> Material for this exercise:
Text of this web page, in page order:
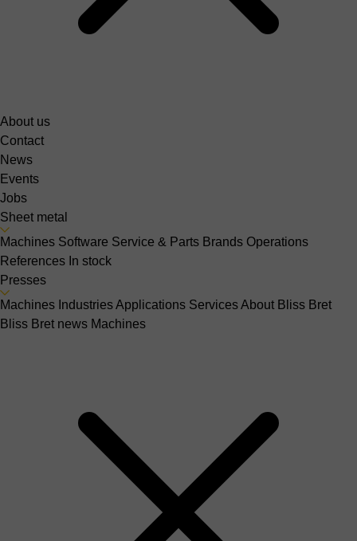
About us
Contact
News
Events
Jobs
Sheet metal
Machines Software Service & Parts Brands Operations
References In stock
Presses
Machines IndustriesApplications ServicesAbout Bliss Bret
Bliss Bret news Machines
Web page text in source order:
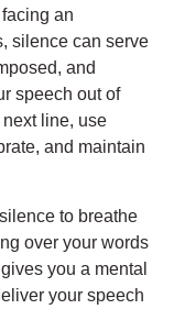
an
silence can serve
and
speech out of
line, use
and maintain
to breathe
over your words
you a mental
your speech
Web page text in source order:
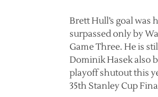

> Problem:
Above is a listing with pictures. Write it out exactly without them.

> Written answer:
Text of this web page, in page order:
About us
Contact
News
Events
Jobs
Sheet metal
Machines Software Service & Parts Brands Operations
References In stock
Presses
Machines IndustriesApplications ServicesAbout Bliss Bret
Bliss Bret news Machines
Web page text in source order:
an
silence can serve
and
speech out of
line, use
and maintain
to breathe
over your words
you a mental
your speech
Web page text in source order:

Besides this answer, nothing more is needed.